The cost to issue SSL certificates is generally very low so it is possible to offer them for nothing and rely on advertising or sponsorship. Let’s Encrypt is sponsored by several recognised names including Mozilla, Cisco and Facebook. It has also recently left beta, meaning that they believe that it’s stable enough for normal use, which has also been our experience.
Let’s Encrypt vs. the competition
Most SSL issuers have a set way of issuing certificates. For certificates other than EV (extended validation, “green bar”), you receive an email at a recognised email address on the domain that you want to secure. This proves that you control the domain and allows them to fulfil their obligations. Comodo has also added some other options such as creating a DNS record or uploading a file to your webspace. In all cases, when you’ve done this, you get the certificate, for at least one year.

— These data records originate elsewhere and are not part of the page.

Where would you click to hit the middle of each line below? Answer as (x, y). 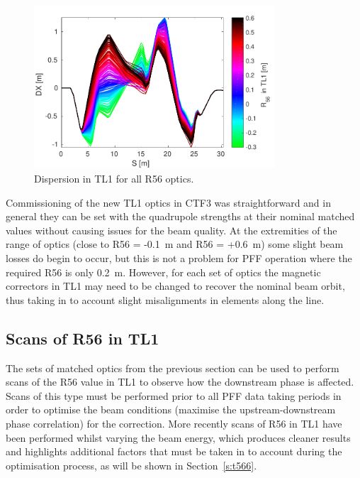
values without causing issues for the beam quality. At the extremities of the (171, 230)
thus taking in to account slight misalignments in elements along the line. (165, 299)
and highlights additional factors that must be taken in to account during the (174, 451)
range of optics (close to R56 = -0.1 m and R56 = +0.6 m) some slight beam (175, 244)
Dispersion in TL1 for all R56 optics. (114, 179)
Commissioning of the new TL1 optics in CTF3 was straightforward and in (168, 202)
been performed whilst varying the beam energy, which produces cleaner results (178, 437)
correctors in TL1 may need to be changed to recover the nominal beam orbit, (175, 286)
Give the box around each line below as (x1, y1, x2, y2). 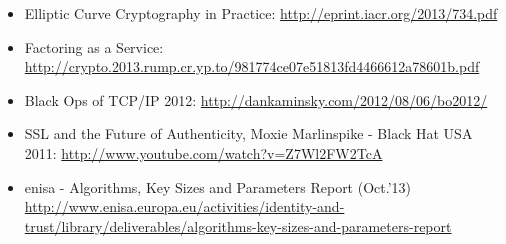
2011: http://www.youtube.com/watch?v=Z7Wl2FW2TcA (24, 142, 383, 163)
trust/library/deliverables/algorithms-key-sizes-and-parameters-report (24, 215, 452, 236)
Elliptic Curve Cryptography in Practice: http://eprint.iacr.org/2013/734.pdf (24, 3, 498, 23)
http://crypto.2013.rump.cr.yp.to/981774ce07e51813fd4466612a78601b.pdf (24, 56, 480, 77)
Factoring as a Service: (24, 36, 164, 57)
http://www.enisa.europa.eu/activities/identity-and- (24, 196, 345, 217)
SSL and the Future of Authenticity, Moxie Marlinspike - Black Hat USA (24, 123, 473, 144)
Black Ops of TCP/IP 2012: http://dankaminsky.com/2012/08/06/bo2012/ (24, 89, 488, 110)
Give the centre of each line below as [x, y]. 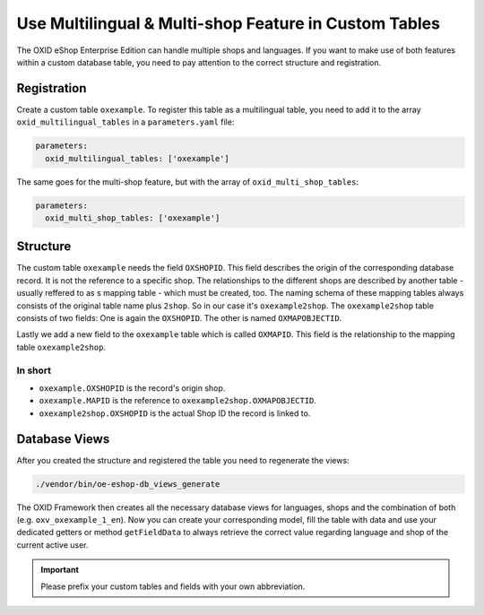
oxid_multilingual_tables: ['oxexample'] [138, 158]
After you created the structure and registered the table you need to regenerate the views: [183, 460]
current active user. [52, 545]
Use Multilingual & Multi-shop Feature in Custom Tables [229, 23]
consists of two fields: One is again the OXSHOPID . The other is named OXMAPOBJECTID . [179, 318]
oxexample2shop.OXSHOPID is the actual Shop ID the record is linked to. [175, 413]
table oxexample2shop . [61, 347]
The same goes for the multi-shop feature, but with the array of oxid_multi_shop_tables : [187, 182]

The certificates aren’t usually recalled except under extreme circumstances (e.g. if you bought from a reseller who didn’t pay their bill) although they can, hypothetically, be recalled in most cases using OCSP, a modern standard, also aggressively supported by Google, that allows the issuer to revoke it in a way that is obvious to most users.
To use Let’s Encrypt, you or your hosting company or server administrator must install some software on the server that automates the Comodo-style HTML file upload process. Every so often, it speaks to Let’s Encrypt to get a new HTML file and places it in your web root. Let’s Encrypt sees it and issues a new certificate that is good for another (in our experience) 90 days. The impressive feat here is that once the software is installed, it’s all automatic. The down side is that the software must be installed and maintained, although it is fairly easy.
Thos who use cPanel can easily install a plugin (that works well in our experience) to easily add and remove certificates to/from websites without dealing with an issuer or reseller. A web hosting provider with hundreds of accounts can save their users a lot of expense and time with this plugin.
Why you might not use Let’s Encrypt
There are relatively few reasons why one should not use it. The security is the same, it costs nothing and the issuance process is usually easier. If your hosting company doesn’t allow you to install the software or doesn’t support it themselves, for now, you’ll have to buy certificates the old way. Equally, if you have a lot of subdomains to secure or want a “green bar”, you might still opt for a wildcard or EV certificate since Let’s Encrypt don’t issue them. I’ve yet to see any impartial numbers on how EV certificates and site seals impact sales – I would guess the impact is very minimal in percentage terms. However, for a busy e-commerce website, it is probably worth the £30-100 to buy an EV certificate even if the percentage effect on conversions is very small.
Overall, the author is glad that the days of expensive SSL certificates are coming to a close. It was an industry that we could do without and Let’s Encrypt have had a substantial impact on way SSL certificates will be issued from now on.